# Dataset records
------------
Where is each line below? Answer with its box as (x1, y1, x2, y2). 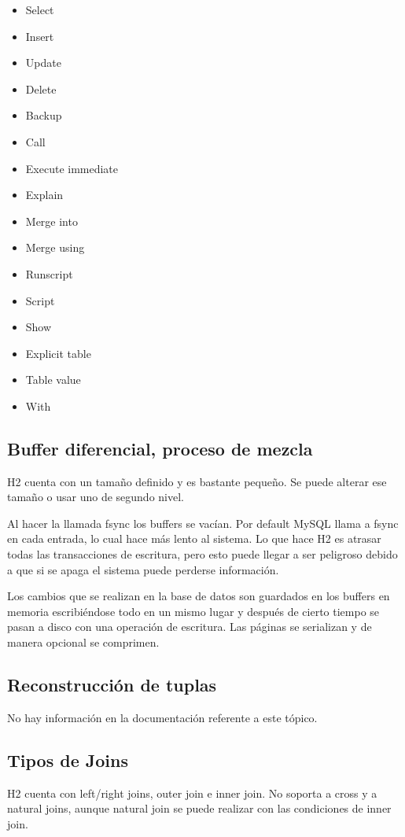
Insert (25, 28, 54, 44)
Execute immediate (25, 160, 119, 176)
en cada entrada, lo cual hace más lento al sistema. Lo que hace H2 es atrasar (7, 530, 381, 547)
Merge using (25, 239, 85, 256)
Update (25, 54, 61, 71)
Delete (25, 80, 57, 97)
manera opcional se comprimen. (7, 634, 160, 651)
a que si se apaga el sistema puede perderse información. (7, 561, 279, 577)
------------
# Problem to solve
All of the data above needs to be retyped exactly, with the pictures removed.

# Result of this exercise
Where is each line below? Answer with its box as (x1, y1, x2, y2). 
Insert (25, 28, 54, 44)
Execute immediate (25, 160, 119, 176)
en cada entrada, lo cual hace más lento al sistema. Lo que hace H2 es atrasar (7, 530, 381, 547)
Merge using (25, 239, 85, 256)
Update (25, 54, 61, 71)
Delete (25, 80, 57, 97)
manera opcional se comprimen. (7, 634, 160, 651)
a que si se apaga el sistema puede perderse información. (7, 561, 279, 577)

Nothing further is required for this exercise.